Research has found that they tend to fail simple cognitive tests that many other birds—including those who have similarly-sized brains—don’t have trouble with. For example, a study published in the International Journal of Comparative Psychology in 2013 tested 12 great grey owls (strix nebulosa) on means-end comprehension using a string-pulling task. Owls were presented with boxes holding strings which, when pulled, would release bait for the owls to eat; the test was whether the owls could figure out that pulling the string led to access to the bait.
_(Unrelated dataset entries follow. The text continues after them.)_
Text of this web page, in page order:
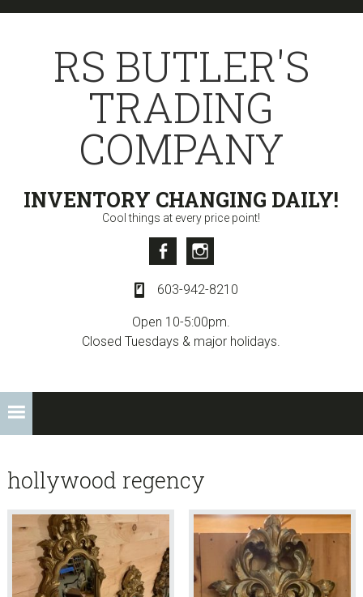
Skip
Skip
Skip
RS BUTLER'S
TRADING
COMPANY
INVENTORY CHANGING DAILY!
Cool things at every price point!
Facebook
603-942-8210
Open 10-5:00pm.
Closed Tuesdays & major holidays.
hollywood regency

While in previous studies birds like crows, small parrots, and finches had passed this test with flying colors, the owls failed to do so, showing that they didn’t understand “the function of the strings and the physical causality involved (i.e., the physical connection between string and bait”) as the researchers put it.
This isn’t to say that all owls are idiots; many species display a lot of smart behaviors, especially when it comes to hunting and food. Little owls, for example—the same variety so often associated with Athena—make holes in which to store excess food for safekeeping if they have more than they need at any given time. Furthermore, a study published in the journal Nature in 2004 found that burrowing owls (Athene cunicularia) display evidence of tool use. As a great predator of dung beetles, burrowing owls will collect mammalian dung and use it to lure or attract dung beetles so they can more easily hunt them.
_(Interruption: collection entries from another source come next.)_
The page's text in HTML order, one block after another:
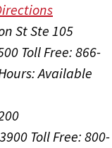
St Ste 105
Toll Free: 866-
Available
Toll Free: 800-
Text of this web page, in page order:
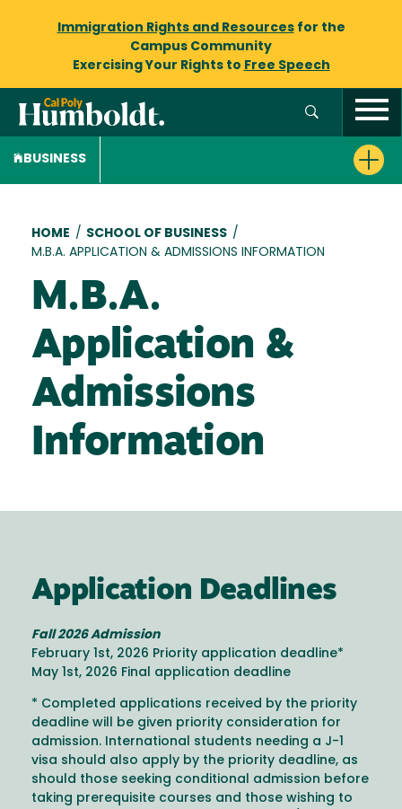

Overall, though, owls generally don’t live up to their reputation for wisdom or intelligence. Some myths are just that—myths.
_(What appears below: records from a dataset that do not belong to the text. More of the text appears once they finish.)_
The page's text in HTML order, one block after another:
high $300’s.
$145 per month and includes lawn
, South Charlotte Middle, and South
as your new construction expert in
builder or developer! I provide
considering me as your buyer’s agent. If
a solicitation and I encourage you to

Other Perceptions of Owls Around the World
It’s also worth noting that owls aren’t universally considered wise. Sometimes, they’re viewed quite differently, depending on who you ask.
The flip side of owls being associated with prophetic wisdom in ancient Rome, for instance, has to do with the fact that so many of those prophecies involved death—so many that the bird might be seen less as prophetic and more as a harbinger. In addition to Dido’s death as described in the Aeneid, the deaths of Julius Caesar, Caesar Augustus, and Agrippa are also all said to have been heralded by an owl’s hoot. Other Roman beliefs included the sight of an owl predicting an imminent military defeat and a dream of an owl foretelling a shipwreck.
In Celtic lore, owls are often associated with the supernatural, misfortune, and death. As Shanon Sinn notes at the Living Library, one Welsh origin story for the owl tells of a woman made from flowers who is cursed as a punishment for attempting to murder her husband. According to the terms of the curse, she is turned into an owl, with her name—Blodeuwedd—forever being associated with this most hated of birds. The owl may also represent Gwyn ab Nudd, the wrathful King of the Faeries, according to Sinn; it may carry messages between the dead and the living, and it may—as in Rome—signify an approaching death.
Meanwhile, according to Hindu beliefs, owls may be either auspicious or inauspicious, depending on their context. The owl is commonly cited as the vehicle of Lakshmi, goddess of wealth and fortune; as such, owls may denote “wisdom in using wealth,” as Nikita Banerjee put it in the Times of India in 2016. However, owls have also been associated with Lakshmi’s sister, Nirrti, or Alaskhmi, goddess of calamity and destruction: In the Taittiriya Samhita, they’re described as one of the sacrifices made to Nirrti. Nikita Banerjee further noted in the Times of India that Lakshmi’s owl might sometimes be Nirrti herself accompanying Lakshmi on her travels; in this case, the owl represents “caution or [a] warning to use wealth intelligently, else all will be lost.”
And those represent just a few of the many, many stories about owls around the world—all of which depict owls slightly differently. To some, they’re wise; to others, they’re foolish. Some consider them good omens, while others view them as omens of ill fortune. As is the case with so many things, owls can represent anything we want them to. What do they mean to you?